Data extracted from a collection
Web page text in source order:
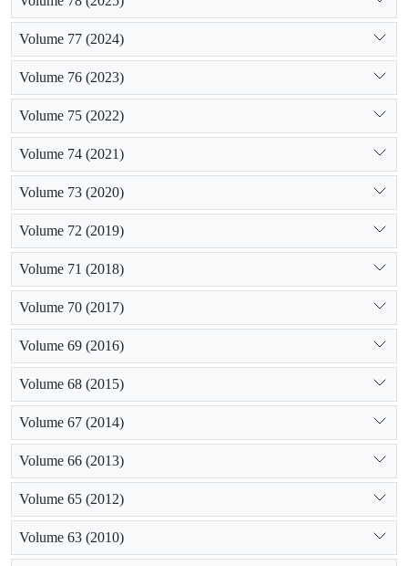
Volume 77 (2024)
Volume 76 (2023)
Volume 75 (2022)
Volume 74 (2021)
Volume 73 (2020)
Volume 72 (2019)
Volume 71 (2018)
Volume 70 (2017)
Volume 69 (2016)
Volume 68 (2015)
Volume 67 (2014)
Volume 66 (2013)
Volume 65 (2012)
Volume 63 (2010)
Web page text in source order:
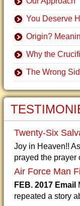
You Deserve
Origin?
Why the
The Wrong
Twenty-Six
Joy in Heaven!!
prayed the prayer
Air Force Man
FEB. 2017 Email
repeated a story
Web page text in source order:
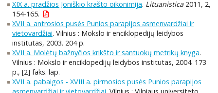
XIX a. pradžios Joniškio krašto oikonimija. Lituanistica2011, 2,
154-165.
XVII a. antrosios pusės Punios parapijos asmenvardžiai ir
vietovardžiai. Vilnius : Mokslo ir enciklopedijų leidybos
institutas, 2003. 204 p.
XVII a. Molėtų bažnyčios krikšto ir santuokų metrikų knyga.
Vilnius : Mokslo ir enciklopedijų leidybos institutas, 2004. 173
p., [2] faks. lap.
XVII a. pabaigos - XVIII a. pirmosios pusės Punios parapijos
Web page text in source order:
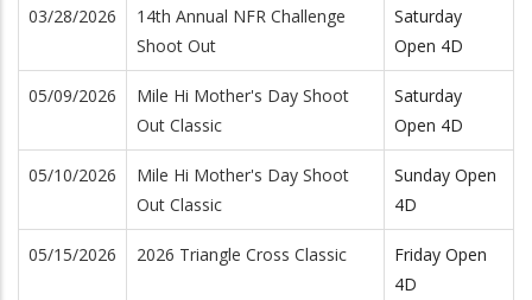
03/28/2026
14th Annual NFR Challenge
Shoot Out
Saturday
Open 4D
05/09/2026
Mile Hi Mother's Day Shoot
Out Classic
Saturday
Open 4D
05/10/2026
Mile Hi Mother's Day Shoot
Out Classic
Sunday Open
4D
05/15/2026 2026 Triangle Cross Classic
Friday Open
4D

▶ [What is required]:
Without the pictures, retype each line of the records above exactly.

▶ [Answer for the task]:
Web page text in source order:
Volume 77 (2024)
Volume 76 (2023)
Volume 75 (2022)
Volume 74 (2021)
Volume 73 (2020)
Volume 72 (2019)
Volume 71 (2018)
Volume 70 (2017)
Volume 69 (2016)
Volume 68 (2015)
Volume 67 (2014)
Volume 66 (2013)
Volume 65 (2012)
Volume 63 (2010)
Web page text in source order:
You Deserve
Origin?
Why the
The Wrong
Twenty-Six
Joy in Heaven!!
prayed the prayer
Air Force Man
FEB. 2017 Email
repeated a story
Web page text in source order:
XIX a. pradžios Joniškio krašto oikonimija. Lituanistica2011, 2,
154-165.
XVII a. antrosios pusės Punios parapijos asmenvardžiai ir
vietovardžiai. Vilnius : Mokslo ir enciklopedijų leidybos
institutas, 2003. 204 p.
XVII a. Molėtų bažnyčios krikšto ir santuokų metrikų knyga.
Vilnius : Mokslo ir enciklopedijų leidybos institutas, 2004. 173
p., [2] faks. lap.
XVII a. pabaigos - XVIII a. pirmosios pusės Punios parapijos
Web page text in source order:
03/28/2026
14th Annual NFR Challenge
Shoot Out
Saturday
Open 4D
05/09/2026
Mile Hi Mother's Day Shoot
Out Classic
Saturday
Open 4D
05/10/2026
Mile Hi Mother's Day Shoot
Out Classic
Sunday Open
4D
05/15/2026 2026 Triangle Cross Classic
Friday Open
4D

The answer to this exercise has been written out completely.